Doing nothing is costly
Published 5:00 pm Wednesday, July 25, 2007
Undeniably breathtaking as it is, Pacific County’s Willapa Bay today bears scant relationship to what it was in 1850. Thanks, however, to about two decades of muddy and expensive work, it’s again getting closer.
From sediment washed down from clear-cut ancient forests, to more positive changes like the picturesque and economically vital commercial oyster business, Washington Territory’s first pioneers would recognize little but the rough shape of the shoreline.
Matter of fact, even the shoreline is in doubt. Invasive spartina grass has steadily threatened to transform Willapa’s magically productive tidelands into something else entirely – thousands of acres of bright green weed spreading across the mud like cholesterol choking the life from a beating heart.
When people first move to the southwest Washington Coast, it’s not an uncommon reaction to think vast stands of grass might be prettier or somehow more natural than the empty plains of muck. But this is the difference between a lawn and a wilderness. Some people prefer lawns. Willapa Bay must never become one.

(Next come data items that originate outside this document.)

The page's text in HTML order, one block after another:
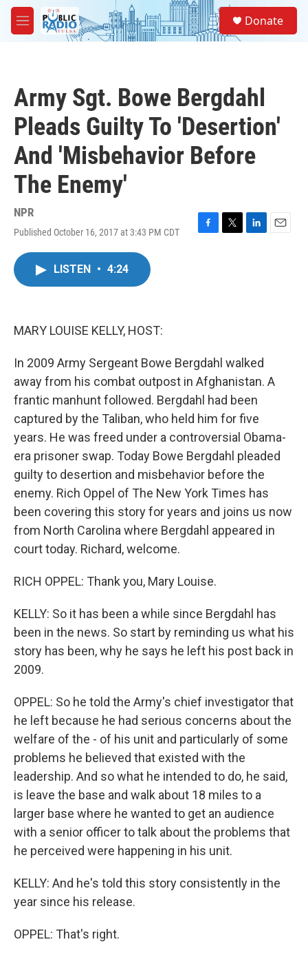
Skip to main content
M
e
Donate
Army Sgt. Bowe Bergdahl
Pleads Guilty To 'Desertion'
And 'Misbehavior Before
The Enemy'
NPR
Published October 16, 2017 at 3:43 PM CDT
F
T
L
E
LISTEN • 4:24
MARY LOUISE KELLY, HOST:
In 2009 Army Sergeant Bowe Bergdahl walked
away from his combat outpost in Afghanistan. A
frantic manhunt followed. Bergdahl had been
captured by the Taliban, who held him for five
years. He was freed under a controversial Obama-
era prisoner swap. Today Bowe Bergdahl pleaded
guilty to desertion and misbehavior before the
enemy. Rich Oppel of The New York Times has
been covering this story for years and joins us now
from North Carolina where Bergdahl appeared in
court today. Richard, welcome.
RICH OPPEL: Thank you, Mary Louise.
KELLY: So it has been a while since Bergdahl has
been in the news. So start by reminding us what his
story has been, why he says he left his post back in
2009.
OPPEL: So he told the Army's chief investigator that
he left because he had serious concerns about the
welfare of the - of his unit and particularly of some
problems he believed that existed with the
leadership. And so what he intended to do, he said,
is leave the base and walk about 18 miles to a
larger base where he wanted to get an audience
with a senior officer to talk about the problems that
he perceived were happening in his unit.
KELLY: And he's told this story consistently in the
year since his release.
OPPEL: That's right.
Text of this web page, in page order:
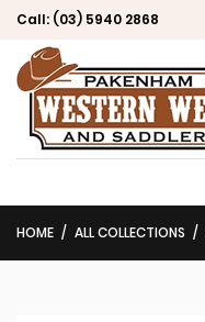
Call: (03) 5940 2868
HOME ALL COLLECTIONS
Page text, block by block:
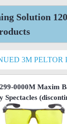
Solution
3M PELTOR
0000M Maxim
Spectacles
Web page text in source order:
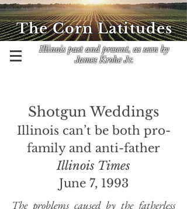
Illinois past and present, as seen by
James Krohe Jr.
The Corn Latitudes
Shotgun Weddings
Illinois can’t be both pro-
family and anti-father
Illinois Times
June 7, 1993
The problems caused by the fatherless
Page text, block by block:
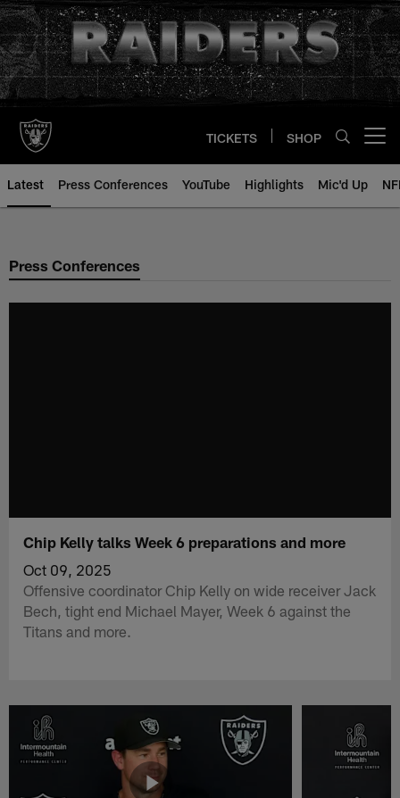
Skip
to
main
content
TICKETS SHOP
Latest Press Conferences YouTube Highlights Mic'd Up
Press Conferences
Chip Kelly talks Week 6 preparations and more
Oct 09, 2025
Offensive coordinator Chip Kelly on wide receiver Jack
Bech, tight end Michael Mayer, Week 6 against the
Titans and more.
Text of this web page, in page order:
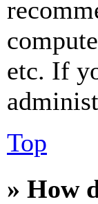
etc. If
Top
» How
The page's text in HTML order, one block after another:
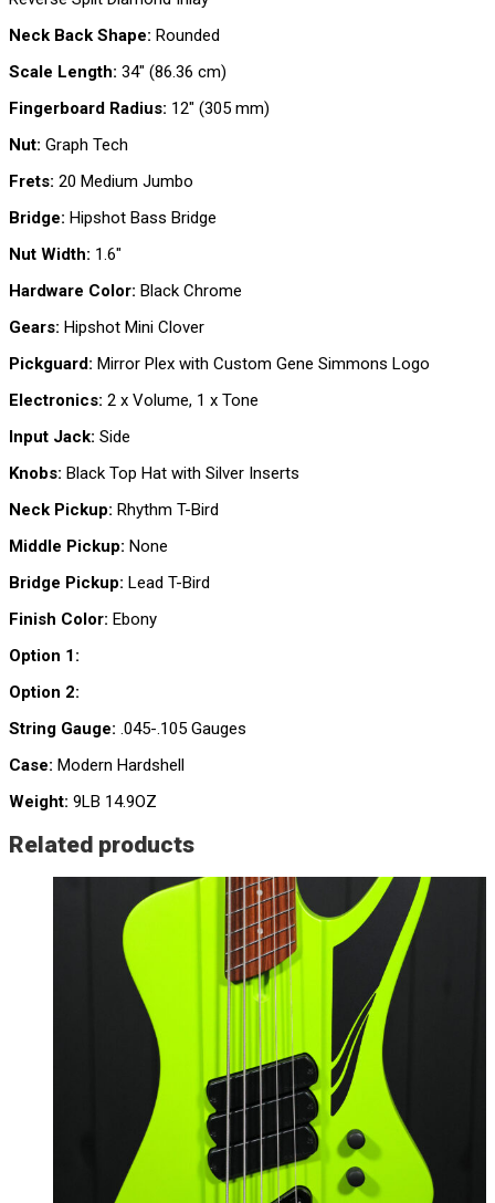
Neck Back Shape: Rounded
Scale Length: 34″ (86.36 cm)
Fingerboard Radius: 12″ (305 mm)
Nut: Graph Tech
Frets: 20 Medium Jumbo
Bridge: Hipshot Bass Bridge
Nut Width: 1.6″
Hardware Color: Black Chrome
Gears: Hipshot Mini Clover
Pickguard: Mirror Plex with Custom Gene Simmons Logo
Electronics: 2 x Volume, 1 x Tone
Input Jack: Side
Knobs: Black Top Hat with Silver Inserts
Neck Pickup: Rhythm T-Bird
Middle Pickup: None
Bridge Pickup: Lead T-Bird
Finish Color: Ebony
Option 1:
Option 2:
String Gauge: .045-.105 Gauges
Case: Modern Hardshell
Weight: 9LB 14.9OZ
Related products

None of this is new information. Longtime observers have witnessed this slow-motion struggle between Willapa Bay and the East Coast grass that would love to smother it. Ample historical records testify to what Willapa was and what it was becoming. And for a good 20 years, a broad coalition of oystermen, environmentalists, concerned bystanders and others have been up to their elbows and knees in finding some way to heal Willapa.
It hasn’t been easy.
For one thing, spartina isn’t easy to eradicate. Merely mowing it is even less effective than mowing your lawn. Herbicides are strictly regulated by state and federal agencies and the most common one doesn’t work quickly enough to kill spartina before the returning tide washes it away.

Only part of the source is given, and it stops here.